Vorrei esprimere le mia perplessità sulle motivazioni, da Lei esposte ultimamente in più sedi, che stanno alla base di quei progetti e che rappresentano una precisa visione del futuro turistico della valle d’Aosta.
Sorvolo sulle modalità con cui Lei si pone durante le sue arringhe e sulla brutta abitudine di attribuire a tutti quelli che non la pensano come Lei la qualifica di “portatori di una posizione ideologica”. Vorrei ricordarle che la tecnica della delegittimazione dell’avversario è stata praticata ampiamente negli ultimi mesi da un ben noto rottamatore nazionale, ma non gli ha portato fortuna. Per dimostrarle che anche la sua posizione potrebbe essere considerata “ideologica”, vorrei avanzare alcuni ragionamenti e riflessioni all’insegna del buon senso. La sua scelta di puntare per il futuro della Valle d’Aosta soprattutto sullo sci e sulle grandi infrastrutture non mi convince per una serie di ragioni.
In un periodo di rapidi cambiamenti climatici e di riscaldamento delle temperature investire grosse somme sulla neve e promuovere la Valle come un’unica grande stazione sciistica è una scelta che suscita grosse perplessità perché potrebbe comportare dei rischi economici nel futuro.
Lei sostiene che anche le altre forme di turismo (naturalistico, culturale, gastronomico, …) sono positive ma che lo sci deve restare il settore trainante. In particolare ritiene che sia vincente la formula per cui agli sciatori vengono offerte delle opportunità anche nel campo culturale e naturalistico e, viceversa, ai turisti interessati agli altri settori viene data la possibilità di usufruire anche dello sci. Ora, se da una parte è vero che può essere utile avere un’ampia e diversificata offerta e se, in teoria, è vero che un turista della neve potrà sempre approfittare dell’offerta culturale (e viceversa), l’esperienza ci insegna che pochissimi delle migliaia di turisti che ogni fine settimana salgono a Cervinia si sono mai fermati a vedere le bellezze naturalistiche di Cheney o il patrimonio storico-architettonico di Petit Monde a Torgnon. E non credo che i turisti che vengono per vedere Aosta e i mercatini o i castelli o quelli che vanno a Cogne per vedere il Parco Gran Paradiso si lascino tentare dalle piste da sci. I turisti hanno in genere gusti ben precisi e differenziati, come ben sanno gli operatori turistici che si rivolgono in genere ad un target ben preciso nelle loro promozioni. In particolare, ai grandi operatori interessa riunire le masse in alcuni luoghi (magari portandoli sul posto) e non si occupano delle piccole località. Gli interessi dei grandi imprenditori non coincidono con quelli dei piccoli/medi albergatori e con quelli dell’economia diffusa sul territorio.

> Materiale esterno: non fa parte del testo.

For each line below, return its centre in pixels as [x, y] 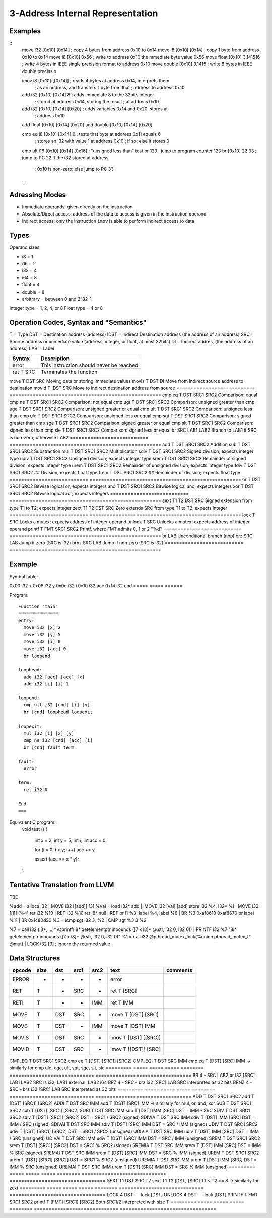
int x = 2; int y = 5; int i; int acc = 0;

I progetti funiviari vengono pubblicizzati nell’ambito della mobilità come una soluzione di trasporto multimediale. E’ vero che l’Europa incentiva la mobilità nell’ottica di sviluppare un sistema integrato, che abbia però come perno un sistema ferroviario efficiente (in quanto si tratta del sistema di trasporto sicuramente meno inquinante), al quale sistema devono raccordarsi le altre forme di mobilità in un’ottica di efficienza. Ora, già è difficile considerare queste funivie un sistema di mobilità, perché, anche nel momento in cui colleghino luoghi e vallate diverse, il loro scopo non è quello di permettere alla gente di spostarsi ma bensì quello di portare gli amanti dello sci da discesa a sciare (cosa interessante ma non così necessaria!). Ancora di più appare assurdo creare un sistema di “trasporto multimediale integrato” sulle creste delle montagne quando non esiste un sistema di trasporto efficiente che porti la gente ai piedi delle montagne. Forse è il caso di spiegare, anche nei confronti dell’Europa, che far arrivare sulle cime grandi masse utilizzando solo il mezzo privato (dal momento che non esistono mezzi di trasporto collettivo efficienti) significa intasare di strade, parcheggi, inquinamento il fondo valle
E, a proposito di inquinamento e delle altre forme di degrado della natura connesse a tali interventi (penso in particolare al sito naturale, protetto proprio dalla Comunità europea, in val d’Ayas), voglio ricordarle che entrambe i progetti proposti devono superare la Valutazione di Impatto Ambientale secondo le indicazioni fornite dall’Europa con la Direttiva 2011/92/UE. Direttiva che prescrive che “al pubblico interessato vengono offerte tempestive e effettive opportunità di partecipazione alle procedure decisionali in materia ambientale, quando tutte le opzioni sono aperte prima che venga adottata la decisione” (art. 6 c.4). E all’art. 7 prevede che qualora un progetto coinvolga un altro Stato (penso alla Svizzera nel caso del collegamento Ayas-Cervinia-Zermatt) è necessario che tale Stato sia informato del progetto (che potrebbe avere ripercussioni sul suo territorio) e che gli venga fornita la possibilità di partecipare alle procedure decisionali in materia ambientale.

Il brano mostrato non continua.